Finished my degree. I got a message from the boss of my boss at J.P. Morgan saying, "Hey, Jerry, you were one of our best interns ever that we had. We really, really liked you working with us. And we are leaving the bank and starting a new hedge fund. Would you want to come with us?" And for 20-, 21-, or 22-year-old Jerry, that sounded like kind of a cool adventure-type story that I was interested in going there and doing.
It had enough interesting problems to be solved. And at the same time, it had this kind of trying something new, trying something ambitious kind of bet that I generally like. So I was in London. That company didn't really work out, unfortunately, but it was hard and ambitious, and not everything works out. I did try that again, starting another hedge fund from scratch with a few other people in Amsterdam. I worked there for a few more years, and eventually, eventually I got bored.
Generally, working in trading is an interesting and exciting problem. Market is very hard. The depth of what you can go into trying to understand and model is very deep. And I worked with pretty smart people overall, but I stopped feeling I was growing after a few years of doing that. And at the same time, together with a friend I was working with, we just started chatting about AI and about this artificial intelligence. And what really drew me to artificial intelligence was reinforcement learning, and specifically the DQN agents trained by people at DeepMind in 2013. But I think it was a few years later that I actually learned about those results.

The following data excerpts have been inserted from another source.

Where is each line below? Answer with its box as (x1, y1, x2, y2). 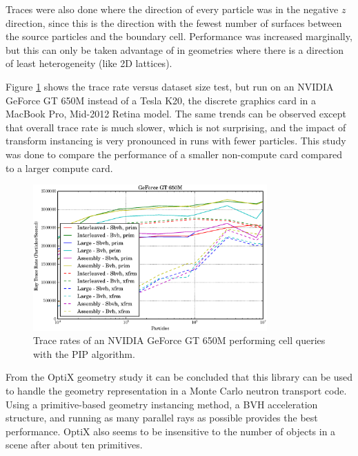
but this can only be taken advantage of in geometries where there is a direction (6, 42, 344, 57)
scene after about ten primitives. (6, 437, 143, 452)
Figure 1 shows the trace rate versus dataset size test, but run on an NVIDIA (6, 79, 334, 93)
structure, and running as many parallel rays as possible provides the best (6, 410, 318, 425)
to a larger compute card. (6, 160, 113, 175)
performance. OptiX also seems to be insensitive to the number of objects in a (6, 424, 336, 438)
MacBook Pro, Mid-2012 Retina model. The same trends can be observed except (6, 106, 347, 121)
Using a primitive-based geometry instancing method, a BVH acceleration (6, 397, 318, 411)
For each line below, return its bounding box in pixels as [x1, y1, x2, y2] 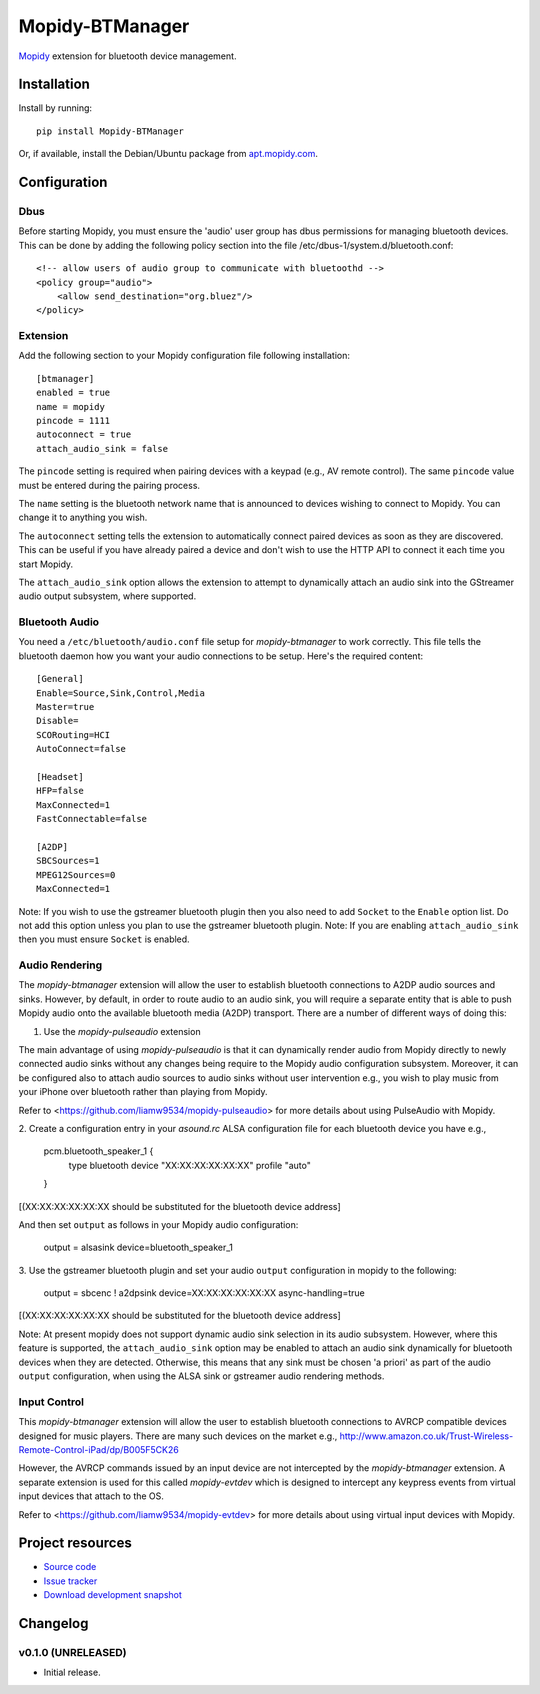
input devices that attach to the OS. [18, 1490, 165, 1502]
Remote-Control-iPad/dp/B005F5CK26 [18, 1443, 179, 1455]
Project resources [18, 1535, 132, 1552]
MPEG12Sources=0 [36, 869, 116, 880]
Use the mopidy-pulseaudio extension [43, 1025, 201, 1037]
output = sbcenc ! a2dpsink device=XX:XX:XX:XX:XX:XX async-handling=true [43, 1287, 365, 1299]
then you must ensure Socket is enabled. [18, 933, 190, 945]
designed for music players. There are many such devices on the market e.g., [18, 1430, 338, 1442]
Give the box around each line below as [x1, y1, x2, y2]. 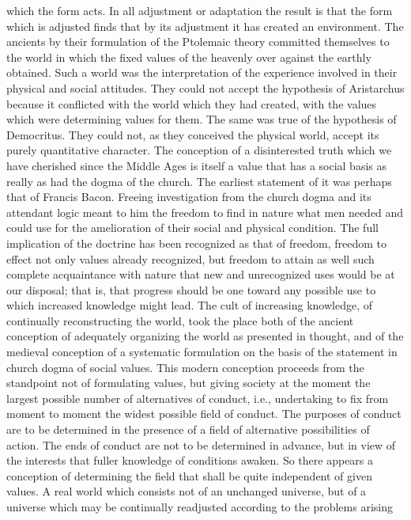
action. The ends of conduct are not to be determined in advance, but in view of [6, 436, 396, 453]
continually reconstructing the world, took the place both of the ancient [6, 312, 354, 328]
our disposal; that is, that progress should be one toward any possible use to [6, 281, 376, 298]
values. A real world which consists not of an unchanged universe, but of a [6, 483, 367, 499]
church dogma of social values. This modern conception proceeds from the [6, 359, 364, 375]
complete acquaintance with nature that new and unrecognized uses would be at [6, 266, 395, 283]
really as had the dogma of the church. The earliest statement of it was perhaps [6, 173, 392, 189]
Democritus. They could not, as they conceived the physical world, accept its [6, 126, 379, 142]

From my perspective, and again, this is just how my brain works, the 2012 ImageNet results weren't that significant. During my university years, I learned a bunch about how classical AI—the neural networks weren't very fashionable back then—but I still learned about what they are. I learned about SVMs and all kinds of methods, how you train classifiers. And for me, it was kind of obvious and natural. If you have enough parameters and tweak it hard enough, you will fit a classifier to whatever you want.

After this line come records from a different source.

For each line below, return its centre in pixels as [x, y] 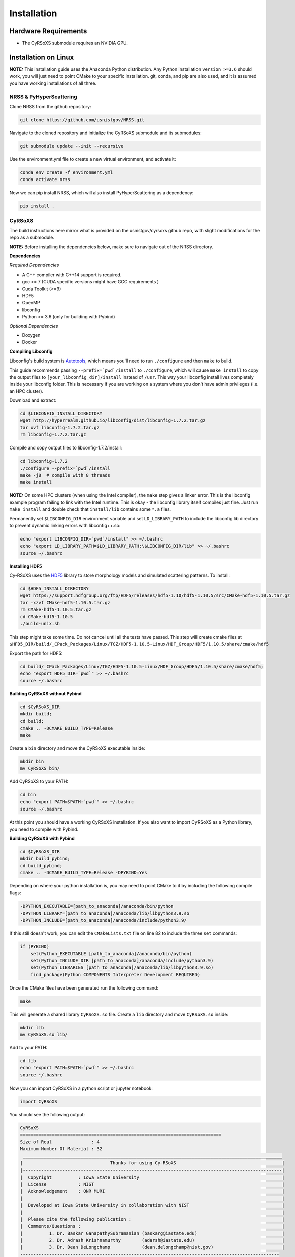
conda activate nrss [45, 179]
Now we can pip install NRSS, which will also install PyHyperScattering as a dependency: [102, 193]
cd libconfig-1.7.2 [44, 461]
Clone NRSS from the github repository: [50, 106]
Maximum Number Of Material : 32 [61, 1149]
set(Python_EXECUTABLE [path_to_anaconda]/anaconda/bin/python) [111, 954]
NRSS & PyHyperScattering [43, 97]
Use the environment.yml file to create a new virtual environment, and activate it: [93, 159]
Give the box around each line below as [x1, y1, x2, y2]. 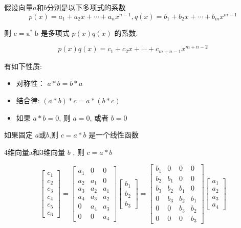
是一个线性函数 [89, 129, 139, 140]
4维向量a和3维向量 [4, 146, 65, 157]
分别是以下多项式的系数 [47, 2, 126, 12]
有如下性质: [4, 60, 42, 71]
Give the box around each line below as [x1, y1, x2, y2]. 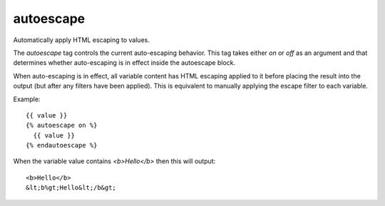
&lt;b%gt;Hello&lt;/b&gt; [26, 184, 117, 192]
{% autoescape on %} [26, 121, 98, 130]
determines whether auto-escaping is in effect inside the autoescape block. [13, 58, 235, 67]
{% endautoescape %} [26, 141, 98, 150]
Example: [13, 95, 41, 103]
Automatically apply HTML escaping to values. [13, 36, 150, 44]
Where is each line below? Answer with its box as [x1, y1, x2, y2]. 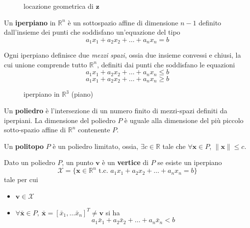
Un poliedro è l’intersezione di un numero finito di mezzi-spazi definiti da [4, 105, 227, 115]
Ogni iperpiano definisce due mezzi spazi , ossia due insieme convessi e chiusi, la [4, 50, 241, 60]
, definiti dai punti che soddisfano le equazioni [97, 59, 235, 69]
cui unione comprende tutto [4, 59, 87, 69]
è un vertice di [102, 157, 149, 167]
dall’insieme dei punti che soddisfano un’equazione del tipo [4, 27, 180, 37]
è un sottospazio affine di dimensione [68, 17, 178, 27]
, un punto [62, 157, 94, 167]
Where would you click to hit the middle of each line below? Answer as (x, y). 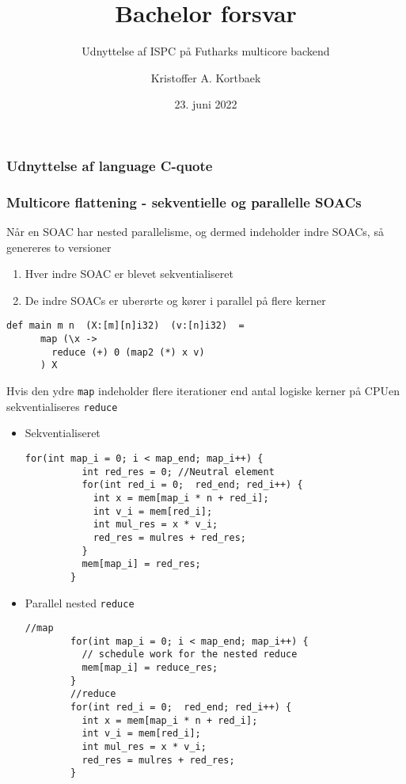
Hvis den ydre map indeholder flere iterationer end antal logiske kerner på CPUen (203, 391)
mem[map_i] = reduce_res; (150, 668)
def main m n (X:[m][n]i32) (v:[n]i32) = (125, 326)
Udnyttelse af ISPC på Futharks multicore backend (206, 51)
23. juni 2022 (206, 104)
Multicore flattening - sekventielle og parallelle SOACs (184, 202)
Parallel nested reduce (80, 602)
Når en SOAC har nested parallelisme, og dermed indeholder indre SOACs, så (195, 232)
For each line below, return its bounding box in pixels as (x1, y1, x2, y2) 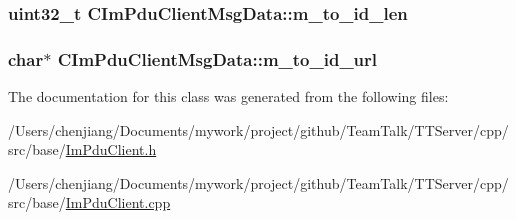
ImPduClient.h (65, 139, 157, 160)
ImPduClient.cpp (65, 192, 171, 213)
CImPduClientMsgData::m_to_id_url (57, 46, 378, 71)
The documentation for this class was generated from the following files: (8, 86, 449, 107)
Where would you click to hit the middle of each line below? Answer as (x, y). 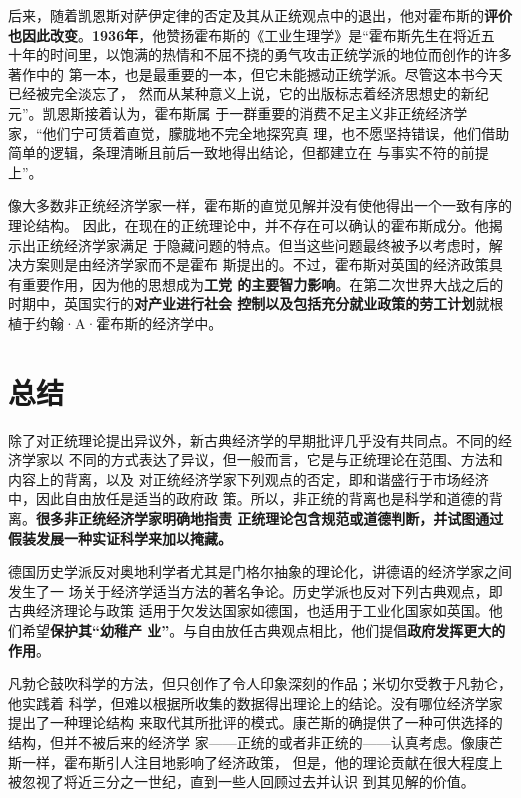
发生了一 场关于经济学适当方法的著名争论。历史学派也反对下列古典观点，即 (255, 590)
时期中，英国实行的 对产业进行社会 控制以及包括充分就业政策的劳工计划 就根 (256, 303)
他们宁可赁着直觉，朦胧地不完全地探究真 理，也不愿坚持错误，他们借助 (276, 132)
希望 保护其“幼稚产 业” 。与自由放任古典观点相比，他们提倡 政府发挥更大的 (263, 629)
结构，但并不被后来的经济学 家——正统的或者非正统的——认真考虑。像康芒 (255, 741)
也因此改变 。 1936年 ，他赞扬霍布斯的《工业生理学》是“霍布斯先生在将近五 (251, 34)
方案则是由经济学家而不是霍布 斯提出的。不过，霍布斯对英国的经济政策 (255, 264)
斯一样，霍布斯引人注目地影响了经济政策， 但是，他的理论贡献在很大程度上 (255, 761)
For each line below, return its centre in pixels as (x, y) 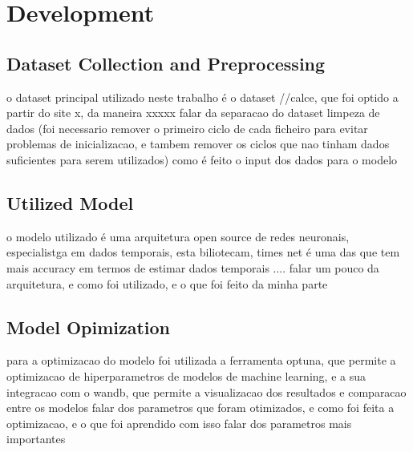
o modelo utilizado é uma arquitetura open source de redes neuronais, (178, 236)
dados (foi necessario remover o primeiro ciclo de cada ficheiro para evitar (187, 128)
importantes (36, 439)
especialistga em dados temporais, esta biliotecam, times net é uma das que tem (203, 252)
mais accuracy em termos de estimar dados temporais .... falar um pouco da (193, 267)
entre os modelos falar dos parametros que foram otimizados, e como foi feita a (200, 408)
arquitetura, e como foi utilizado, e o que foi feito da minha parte (167, 283)
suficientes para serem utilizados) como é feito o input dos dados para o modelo (202, 159)
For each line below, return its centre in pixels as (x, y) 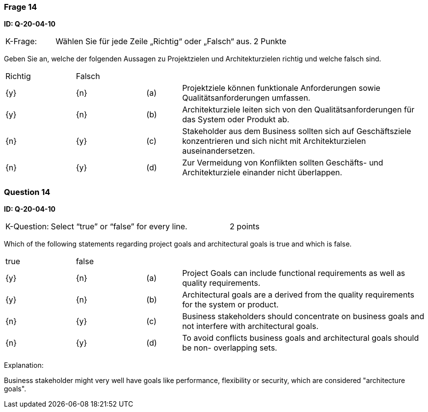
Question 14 (27, 192)
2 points (245, 227)
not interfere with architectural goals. (250, 326)
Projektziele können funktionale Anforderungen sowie (281, 88)
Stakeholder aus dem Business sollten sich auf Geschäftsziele (297, 131)
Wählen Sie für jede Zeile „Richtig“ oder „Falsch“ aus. (154, 41)
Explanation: (24, 365)
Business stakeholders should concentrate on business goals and (303, 316)
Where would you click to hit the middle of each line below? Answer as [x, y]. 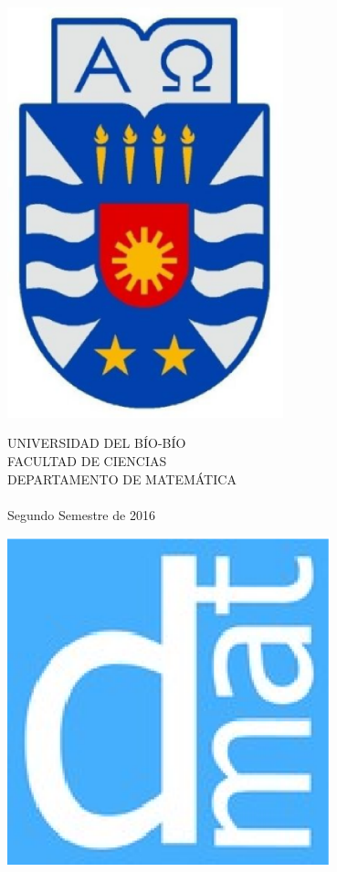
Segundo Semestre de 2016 [81, 514]
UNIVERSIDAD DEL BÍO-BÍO [97, 443]
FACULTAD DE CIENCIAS [87, 460]
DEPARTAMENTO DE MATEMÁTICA [122, 479]
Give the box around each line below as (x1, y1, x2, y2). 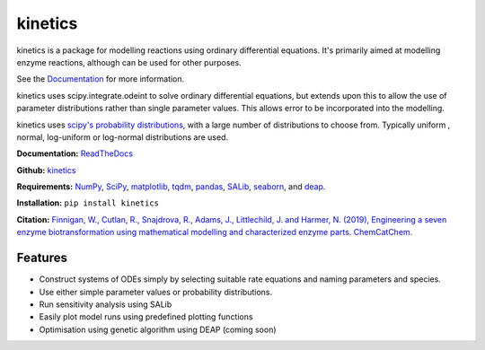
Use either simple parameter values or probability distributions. (39, 286, 273, 297)
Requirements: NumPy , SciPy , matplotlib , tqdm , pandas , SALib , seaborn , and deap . (16, 181, 326, 192)
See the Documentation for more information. (16, 74, 185, 84)
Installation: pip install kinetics (16, 197, 159, 208)
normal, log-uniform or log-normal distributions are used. (16, 131, 229, 143)
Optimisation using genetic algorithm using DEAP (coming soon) (39, 324, 278, 335)
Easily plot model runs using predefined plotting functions (39, 311, 253, 322)
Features (16, 250, 67, 266)

It was kind of obvious. What was not obvious to me is I never considered classifiers a smart thing. Classifiers: you learn a function on some set of inputs to have some set of outputs. And you can keep training it to approximate better and better. What was something that I missed back then is that when you can fit any function better and better, you can start shaping behaviors and strategies. And when I really saw that was in the DQN results, where they applied the same things that worked in ImageNet.
Neural networks—and they weren't particularly big or impressive neural networks—with a classical field of reinforcement learning to solve simple computer games. And it turns out those simple neural networks with a simple learning algorithm started learning pretty complex computer games and exhibiting very interesting behaviors. I saw those behaviors, I saw those results, and I was like, "This is what I want to do for the rest of my life," which is not a very long horizon, what are 20-something things about? But I was like, "This is what I want to do."

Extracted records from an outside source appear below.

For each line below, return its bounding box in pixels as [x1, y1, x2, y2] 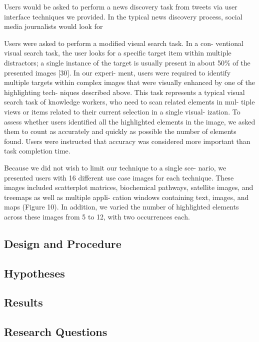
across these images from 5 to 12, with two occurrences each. [4, 211, 190, 221]
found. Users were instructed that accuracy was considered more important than [4, 135, 250, 146]
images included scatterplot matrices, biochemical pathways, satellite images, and [4, 182, 253, 192]
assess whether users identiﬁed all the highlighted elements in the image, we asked [4, 116, 255, 126]
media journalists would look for [4, 21, 103, 31]
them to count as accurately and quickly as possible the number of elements [4, 126, 236, 136]
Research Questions [4, 324, 107, 339]
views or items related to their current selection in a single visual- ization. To [4, 106, 240, 116]
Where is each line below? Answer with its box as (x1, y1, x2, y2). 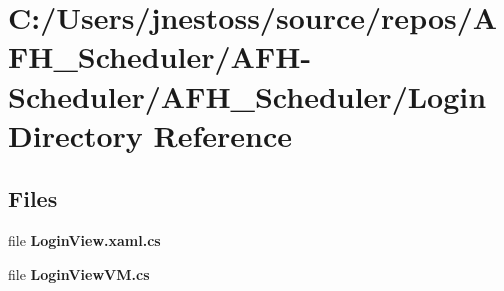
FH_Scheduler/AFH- (8, 36, 312, 77)
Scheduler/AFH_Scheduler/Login (8, 75, 487, 116)
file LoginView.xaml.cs (8, 230, 161, 251)
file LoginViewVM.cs (8, 263, 150, 284)
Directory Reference (8, 114, 293, 155)
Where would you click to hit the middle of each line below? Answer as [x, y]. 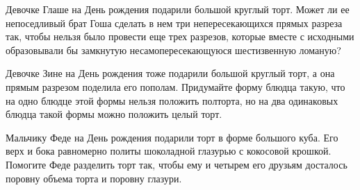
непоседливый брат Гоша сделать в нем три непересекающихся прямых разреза [174, 23]
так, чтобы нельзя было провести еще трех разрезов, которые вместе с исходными [180, 36]
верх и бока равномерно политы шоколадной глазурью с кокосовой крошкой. [169, 151]
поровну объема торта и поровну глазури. [94, 178]
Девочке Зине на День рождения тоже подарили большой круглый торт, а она [170, 73]
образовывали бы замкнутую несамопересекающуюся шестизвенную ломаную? [173, 50]
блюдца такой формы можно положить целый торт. [114, 114]
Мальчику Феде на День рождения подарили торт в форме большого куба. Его [172, 137]
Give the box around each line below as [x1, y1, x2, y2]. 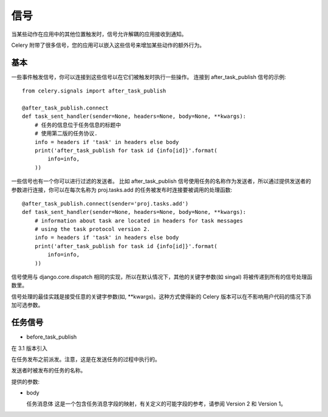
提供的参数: [11, 377, 40, 385]
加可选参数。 [11, 302, 44, 309]
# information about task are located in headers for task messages [34, 217, 243, 224]
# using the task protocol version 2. [34, 226, 151, 233]
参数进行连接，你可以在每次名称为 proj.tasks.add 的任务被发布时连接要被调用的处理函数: [11, 186, 233, 193]
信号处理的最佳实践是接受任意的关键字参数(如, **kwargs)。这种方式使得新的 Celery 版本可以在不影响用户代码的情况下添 [11, 292, 312, 300]
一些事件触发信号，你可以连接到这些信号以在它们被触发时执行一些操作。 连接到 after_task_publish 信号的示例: [11, 73, 286, 80]
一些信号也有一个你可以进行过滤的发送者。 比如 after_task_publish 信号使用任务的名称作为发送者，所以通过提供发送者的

Where do I do that? Google search: where are places where you can do reinforcement learning in this world? Google DeepMind and OpenAI came up with this kind of, at that moment, pretty small and somewhat known, but they were—
Yeah. You joined OpenAI in 2019, right? So very much—
Very much in the early days still, very much in the kind of nonprofit era of OpenAI. So how did you connect with them?
I just applied through the website: OpenAI.com/jobs. Apply, send resume, and hope they respond. And luckily enough, they did. I don't know how many resumes OpenAI was getting at that time. I think it was definitely much less than today, but I came there and I was like, it doesn't matter what I do as long as it's reinforcement learning.